NCAA, State of Florida Go Toe to Toe in Dispute over Open Records

Jul 3, 2009

In Charlie Crist’s short stint as Governor of the state of Florida he has shown that he is not afraid of picking a fight with national organizations.
So when controversy erupted last month about whether a letter sent by NCAA to Florida State University violated the state’s Sunshine Law because of steps taken to keep it private, the NCAA ultimately acquiesced. It provided the document, which was issued in response to FSU’s appeal of sanctions, in redacted form.
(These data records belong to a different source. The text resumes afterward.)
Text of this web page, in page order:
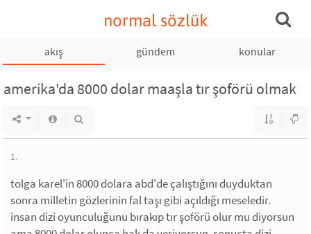
normal sözlük
akış gündem konular
amerika'da 8000 dolar maaşla tır şoförü olmak
1.
tolga karel'in 8000 dolara abd'de çalıştığını duyduktan
sonra milletin gözlerinin fal taşı gibi açıldığı meseledir.
insan dizi oyunculuğunu bırakıp tır şoförü olur mu diyorsun
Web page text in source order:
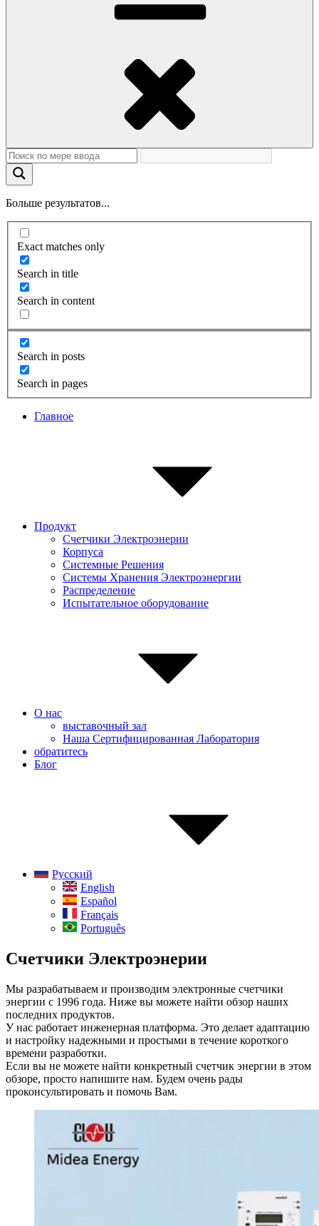
Больше результатов...
Exact matches only
Search in title
Search in content
Search in posts
Search in pages
Главное
Продукт
Счетчики Электроэнерии
Корпуса
Системные Pешения
Системы Хранения Электроэнергии
Распределение
Испытательное оборудование
О нас
выставочный зал
Наша Сертифицированная Лаборатория
обратитесь
Блог
Русский
English
Español
Français
Português
Счетчики Электроэнерии
Мы разрабатываем и производим электронные счетчики
энергии с 1996 года. Ниже вы можете найти обзор наших
последних продуктов.
У нас работает инженерная платформа. Это делает адаптацию
и настройку надежными и простыми в течение короткого
времени разработки.
Если вы не можете найти конкретный счетчик энергии в этом
обзоре, просто напишите нам. Будем очень рады
проконсультировать и помочь Вам.

The controversy erupted in early June when a sunshine and public records lawyer for Attorney General Bill McCollum said Florida statutes are clear that the NCAA cannot generate a document and deliver it to a state university and designate it to be private.
“Florida law trumps what the NCAA wants and Florida State is obligated to provide access to that document,” Alexis Lambert, the lawyer, told the Associated Press. “Everything about this to me looks like it was a document received in connection with official business. The maker or sender of the document is not allowed to determine the circumstances.”
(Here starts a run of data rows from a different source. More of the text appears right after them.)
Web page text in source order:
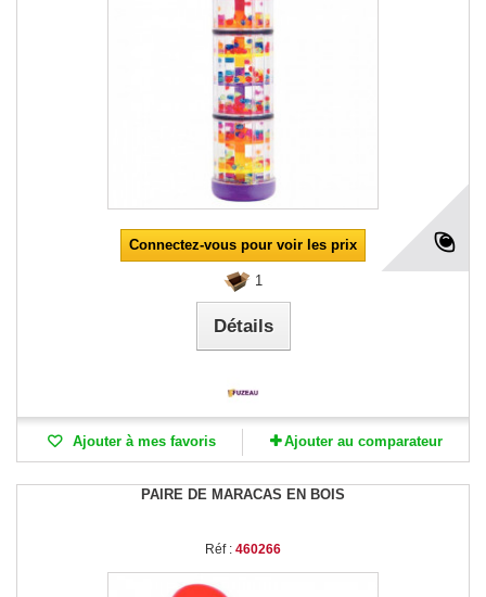
Connectez-vous pour voir les prix
1
Détails
Ajouter à mes favoris Ajouter au comparateur
PAIRE DE MARACAS EN BOIS
Réf : 460266

The NCAA countered in the media that the practice of making the document a private communication protects the integrity of a particular NCAA investigation.
Attorney General Urged NCAA To Comply
The battle escalated days later when McCollum sent a letter to NCAA President Myles Brand, which read:
“In as much as the NCAA has provided the letter in format which the university may only view, but not download or otherwise copy, it appears that the NCAA is therefore acting as the custodian of this record on behalf of the university. A lack of physical custody of a document does not excuse Florida State University from its obligations under Florida law. … I urge your compliance.”
The media the stepped in to the fray the following week, filing its own lawsuit on June 15, charging the NCAA and FSU with scheming to violate open government laws by not making correspondence public.
“This action concerns a scheme created to avoid public access,” according to the lawsuit. “The scheme developed by the NCAA and aided by FSU and its counsel is particularly insidious to Florida’s constitutional and statutory guarantee of access to public records.”
A couple days later, the NCAA agreed to permit FSU to provide the document as long as it was redacted for student privacy concerns.
NCAA Director of Legal Affairs Naima M. Stevenson wrote to FSU General Counsel Betty Steffens, that “the NCAA will not object to FSU’s disclosure of the response provided FSU complies with applicable federal and state privacy laws and exemptions.”